Assignment:
With all pictures excluded, restate the records that follow exactly as written.

::::::::

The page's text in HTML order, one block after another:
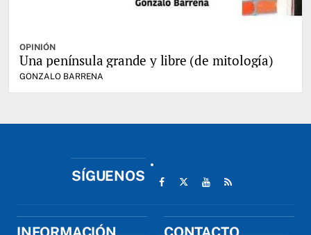
OPINIÓN
Una península grande y libre (de mitología)
GONZALO BARRENA
SÍGUENOS
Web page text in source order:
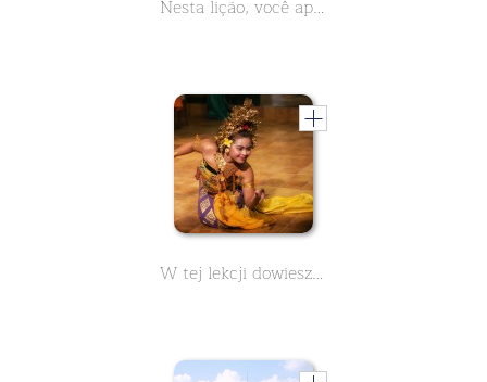
Nesta lição, você aprenderá informações gerais sobre Bali. A ilha da Indonésia é o destino de férias perfeito. Praias de sonho e templos históricos esperam por você
W tej lekcji dowiesz się ogólnych informacji o Bali. Indonezyjska wyspa jest idealnym miejscem na wakacje. Czekają na Ciebie wymarzone plaże i zabytkowe świątynie
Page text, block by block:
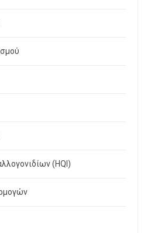
(HQI)
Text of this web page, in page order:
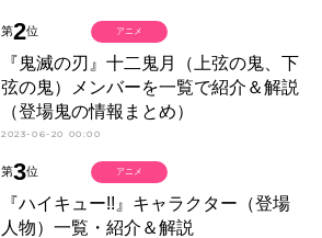
第2位
『鬼滅の刃』十二鬼月（上弦の鬼、下
弦の鬼）メンバーを一覧で紹介＆解説
（登場鬼の情報まとめ）
2023-06-20 00:00
アニメ
第3位
『ハイキュー!!』キャラクター（登場
人物）一覧・紹介＆解説
アニメ
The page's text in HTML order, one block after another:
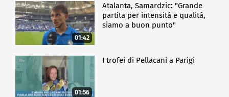
01:42
Atalanta, Samardzic: "Grande
partita per intensità e qualità,
siamo a buon punto"
01:56
I trofei di Pellacani a Parigi
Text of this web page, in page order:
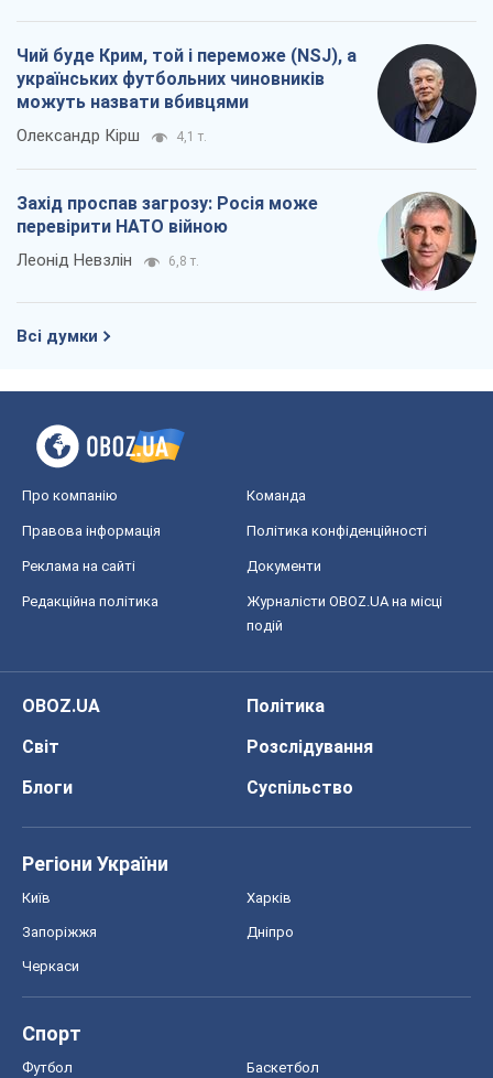
Чий буде Крим, той і переможе (NSJ), а
українських футбольних чиновників
можуть назвати вбивцями
Олександр Кірш 4,1 т.
Захід проспав загрозу: Росія може
перевірити НАТО війною
Леонід Невзлін 6,8 т.
Всі думки
Про компанію Команда
Правова інформація Політика конфіденційності
Реклама на сайті Документи
Редакційна політика
Журналісти OBOZ.UA на місці
подій
OBOZ.UA
Політика
Світ
Розслідування
Блоги
Суспільство
Регіони України
Київ Харків
Запоріжжя Дніпро
Черкаси
Спорт
Футбол Баскетбол

::::::::

Output of the task:
The page's text in HTML order, one block after another:
OPINIÓN
Una península grande y libre (de mitología)
GONZALO BARRENA
SÍGUENOS
Web page text in source order:
Nesta lição, você aprenderá informações gerais sobre Bali. A ilha da Indonésia é o destino de férias perfeito. Praias de sonho e templos históricos esperam por você
W tej lekcji dowiesz się ogólnych informacji o Bali. Indonezyjska wyspa jest idealnym miejscem na wakacje. Czekają na Ciebie wymarzone plaże i zabytkowe świątynie
Page text, block by block:
(HQI)
Text of this web page, in page order:
第2位
『鬼滅の刃』十二鬼月（上弦の鬼、下
弦の鬼）メンバーを一覧で紹介＆解説
（登場鬼の情報まとめ）
2023-06-20 00:00
アニメ
第3位
『ハイキュー!!』キャラクター（登場
人物）一覧・紹介＆解説
アニメ
The page's text in HTML order, one block after another:
01:42
Atalanta, Samardzic: "Grande
partita per intensità e qualità,
siamo a buon punto"
01:56
I trofei di Pellacani a Parigi
Text of this web page, in page order:
Чий буде Крим, той і переможе (NSJ), а
українських футбольних чиновників
можуть назвати вбивцями
Олександр Кірш 4,1 т.
Захід проспав загрозу: Росія може
перевірити НАТО війною
Леонід Невзлін 6,8 т.
Всі думки
Про компанію Команда
Правова інформація Політика конфіденційності
Реклама на сайті Документи
Редакційна політика
Журналісти OBOZ.UA на місці
подій
OBOZ.UA
Політика
Світ
Розслідування
Блоги
Суспільство
Регіони України
Київ Харків
Запоріжжя Дніпро
Черкаси
Спорт
Футбол Баскетбол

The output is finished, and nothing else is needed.